[Dataset entries]
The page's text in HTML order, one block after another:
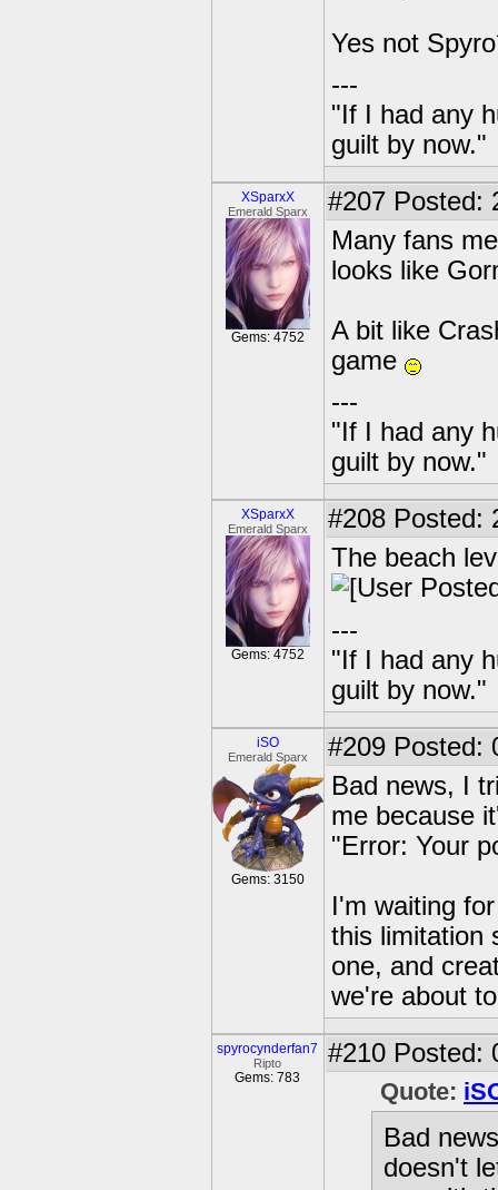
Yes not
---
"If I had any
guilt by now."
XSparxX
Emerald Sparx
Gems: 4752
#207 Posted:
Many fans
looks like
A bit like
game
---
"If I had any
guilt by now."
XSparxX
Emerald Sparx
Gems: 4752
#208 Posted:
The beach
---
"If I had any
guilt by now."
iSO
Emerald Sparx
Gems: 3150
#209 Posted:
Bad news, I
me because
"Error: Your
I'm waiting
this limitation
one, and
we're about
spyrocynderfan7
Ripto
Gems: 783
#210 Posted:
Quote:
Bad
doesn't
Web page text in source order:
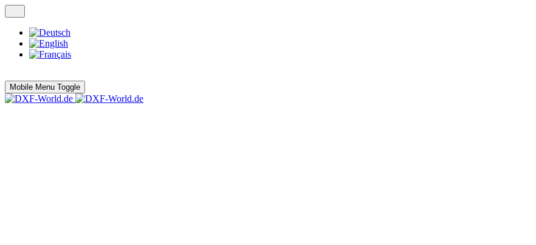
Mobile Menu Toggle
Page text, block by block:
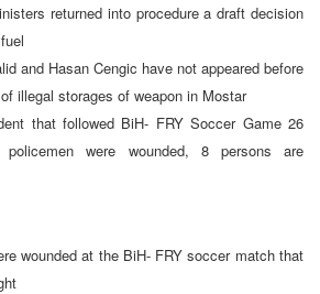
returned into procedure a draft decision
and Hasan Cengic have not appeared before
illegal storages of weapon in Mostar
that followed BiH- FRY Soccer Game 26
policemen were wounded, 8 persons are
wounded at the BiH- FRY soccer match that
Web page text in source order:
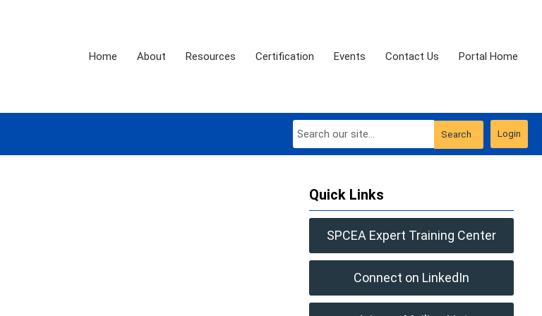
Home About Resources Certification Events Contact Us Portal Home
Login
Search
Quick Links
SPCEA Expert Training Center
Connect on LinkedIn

◆ **WORK ORDER**: Send back every record exactly as it stands, except the pictures.

◆ **RESULT OF THIS TASK**:
The page's text in HTML order, one block after another:
Yes not
---
"If I had any
guilt by now."
XSparxX
Emerald Sparx
Gems: 4752
#207 Posted:
Many fans
looks like
A bit like
game
---
"If I had any
guilt by now."
XSparxX
Emerald Sparx
Gems: 4752
#208 Posted:
The beach
---
"If I had any
guilt by now."
iSO
Emerald Sparx
Gems: 3150
#209 Posted:
Bad news, I
me because
"Error: Your
I'm waiting
this limitation
one, and
we're about
spyrocynderfan7
Ripto
Gems: 783
#210 Posted:
Quote:
Bad
doesn't
Web page text in source order:
Mobile Menu Toggle
Page text, block by block:
returned into procedure a draft decision
and Hasan Cengic have not appeared before
illegal storages of weapon in Mostar
that followed BiH- FRY Soccer Game 26
policemen were wounded, 8 persons are
wounded at the BiH- FRY soccer match that
Web page text in source order:
Home About Resources Certification Events Contact Us Portal Home
Login
Search
Quick Links
SPCEA Expert Training Center
Connect on LinkedIn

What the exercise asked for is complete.